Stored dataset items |
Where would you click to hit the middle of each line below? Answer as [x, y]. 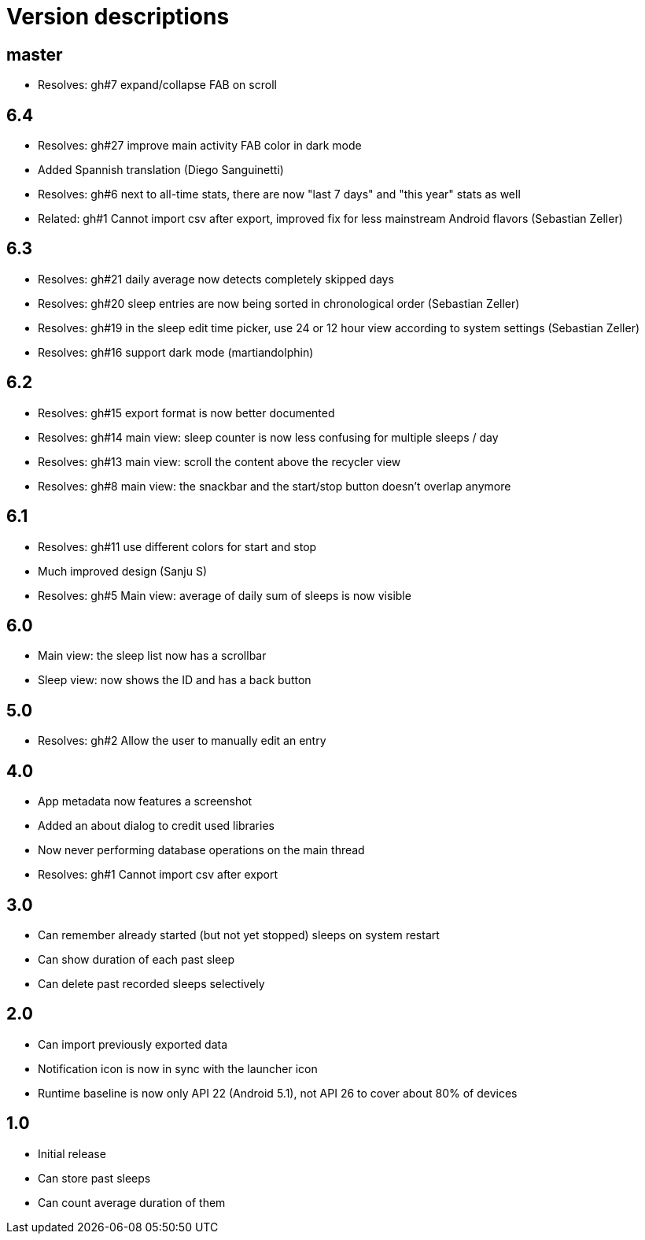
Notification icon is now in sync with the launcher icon [178, 1068]
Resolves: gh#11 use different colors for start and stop [177, 546]
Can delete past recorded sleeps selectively [151, 983]
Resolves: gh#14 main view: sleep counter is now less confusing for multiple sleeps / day [268, 437]
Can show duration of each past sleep [136, 959]
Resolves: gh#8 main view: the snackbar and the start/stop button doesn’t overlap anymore [275, 486]
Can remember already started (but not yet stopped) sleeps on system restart [239, 935]
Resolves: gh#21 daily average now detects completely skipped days [216, 279]
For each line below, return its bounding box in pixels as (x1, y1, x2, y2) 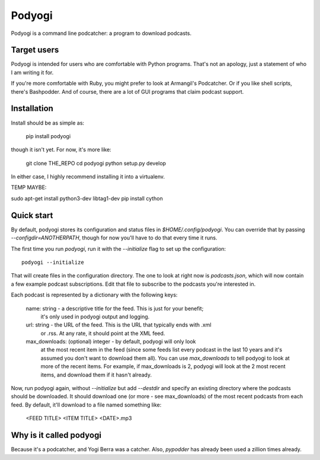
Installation (11, 104, 53, 114)
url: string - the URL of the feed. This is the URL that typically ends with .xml (25, 321, 212, 328)
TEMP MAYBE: (11, 184, 47, 191)
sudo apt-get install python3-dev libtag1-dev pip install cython (11, 194, 163, 202)
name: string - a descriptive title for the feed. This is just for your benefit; (25, 305, 204, 312)
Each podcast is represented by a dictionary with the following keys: (11, 291, 178, 299)
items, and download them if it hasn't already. (40, 371, 152, 378)
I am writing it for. (11, 69, 54, 76)
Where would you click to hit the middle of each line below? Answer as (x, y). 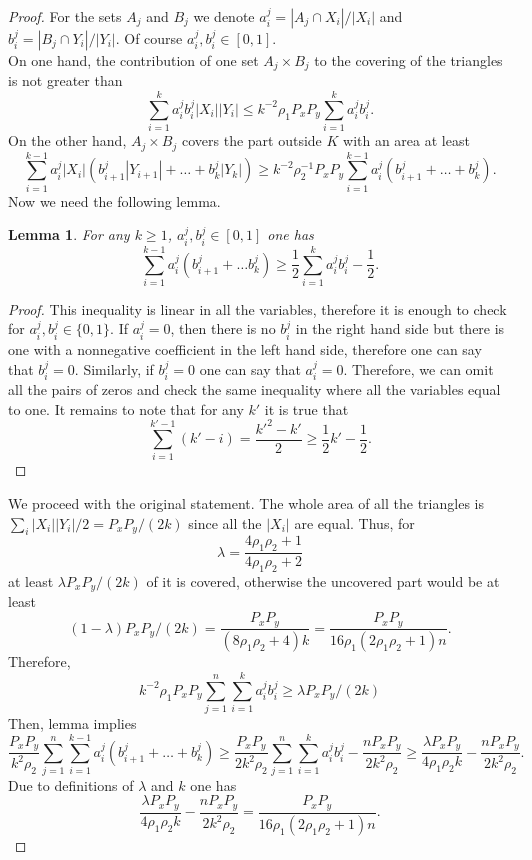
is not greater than (65, 80)
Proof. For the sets (65, 16)
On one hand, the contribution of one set (133, 60)
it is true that (306, 408)
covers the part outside (251, 140)
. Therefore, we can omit (418, 368)
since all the (225, 522)
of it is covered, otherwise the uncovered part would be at (323, 581)
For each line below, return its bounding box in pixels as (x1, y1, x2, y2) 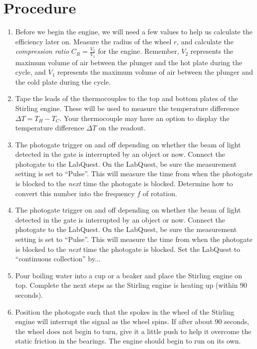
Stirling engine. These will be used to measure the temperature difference (15, 103, 240, 113)
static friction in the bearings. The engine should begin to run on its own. (15, 336, 241, 346)
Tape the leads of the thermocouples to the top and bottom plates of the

Task description | Word for word, restate all of the records. Exclude the pictures.

Result below |
Where would you click to hit the middle of each line below? Answer as [x, y]. 
Notification icon is now in sync with the launcher icon [178, 1068]
Resolves: gh#11 use different colors for start and stop [177, 546]
Can delete past recorded sleeps selectively [151, 983]
Resolves: gh#14 main view: sleep counter is now less confusing for multiple sleeps / day [268, 437]
Can show duration of each past sleep [136, 959]
Resolves: gh#8 main view: the snackbar and the start/stop button doesn’t overlap anymore [275, 486]
Can remember already started (but not yet stopped) sleeps on system restart [239, 935]
Resolves: gh#21 daily average now detects completely skipped days [216, 279]
For each line below, return its bounding box in pixels as (x1, y1, x2, y2) 
Installation (11, 104, 53, 114)
url: string - the URL of the feed. This is the URL that typically ends with .xml (25, 321, 212, 328)
TEMP MAYBE: (11, 184, 47, 191)
sudo apt-get install python3-dev libtag1-dev pip install cython (11, 194, 163, 202)
name: string - a descriptive title for the feed. This is just for your benefit; (25, 305, 204, 312)
Each podcast is represented by a dictionary with the following keys: (11, 291, 178, 299)
items, and download them if it hasn't already. (40, 371, 152, 378)
I am writing it for. (11, 69, 54, 76)
Where would you click to hit the middle of each line below? Answer as (x, y). 
is not greater than (65, 80)
Proof. For the sets (65, 16)
On one hand, the contribution of one set (133, 60)
it is true that (306, 408)
covers the part outside (251, 140)
. Therefore, we can omit (418, 368)
since all the (225, 522)
of it is covered, otherwise the uncovered part would be at (323, 581)
For each line below, return its bounding box in pixels as (x1, y1, x2, y2) 
Stirling engine. These will be used to measure the temperature difference (15, 103, 240, 113)
static friction in the bearings. The engine should begin to run on its own. (15, 336, 241, 346)
Tape the leads of the thermocouples to the top and bottom plates of the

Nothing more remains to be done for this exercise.